Jornal Sem Terra – A large part of the areas expropriated for the creation of settlements have been public lands. This does not address the question of land concentration in Brazil. How does the MST face this fact?

José Batista – In the last period, our proposals about Agrarian Reform were concrete, as can be seen in the elaboration of the National Plan for Agrarian Reform. With the National March we also proposed effective measures to stimulate expropriations, focusing mainly on the implementation of the mechanisms the constitution foresees. We do not see a problem with appropriating public land for Agrarian Reform. However, the politics of agrarian democratization cannot be reduced to this. We also want agrarian reform in regions that have contradictions, unproductive lands, as in the case of the Southeast and South of the country. Therefore, we propose the update of productivity indices, a thing the government has still not had the courage to do. It has become urgent to revise these numbers that are more than 30 years old despite the increase in productive forces in Brazil.

JST –But until now the government has not fulfilled what it promised with relation to the indices.

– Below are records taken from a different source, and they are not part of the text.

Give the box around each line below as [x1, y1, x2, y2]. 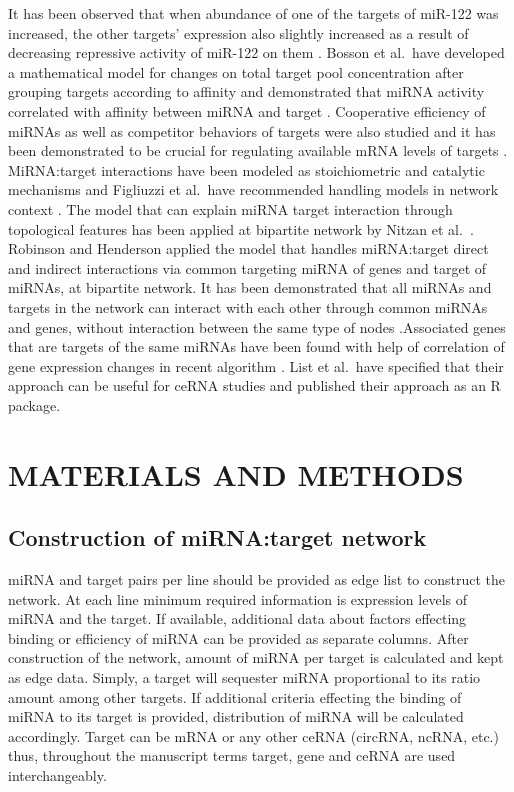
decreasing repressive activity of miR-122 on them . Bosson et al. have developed [8, 42, 505, 63]
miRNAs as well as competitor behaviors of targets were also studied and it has [8, 120, 496, 141]
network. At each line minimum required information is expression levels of [8, 588, 467, 609]
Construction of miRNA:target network [8, 522, 427, 553]
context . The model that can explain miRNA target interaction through [8, 198, 453, 219]
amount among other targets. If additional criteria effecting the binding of [8, 686, 462, 707]
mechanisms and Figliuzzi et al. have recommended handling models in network [8, 179, 499, 200]
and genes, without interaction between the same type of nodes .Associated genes [8, 316, 506, 337]

JB - We will continue pressuring the government until it has a political commitment to Agrarian Reform. One sign of this is to revise the indices, strengthen and equip INCRA with tools that respond to the increased number of settled families. But this is not the only thing: access to public politics is also necessary. The revision of the indices is an obvious action for agrarian policy. A government that thinks that development policies generate income and increase employment and wants to resolve the profound social problems of Brazil should move forward with this. One of our main goals will be to pressure the public power through our actions, in order to clearly demonstrate our political point of view, our intention to resolve the problem of land concentration. We have no other alternative.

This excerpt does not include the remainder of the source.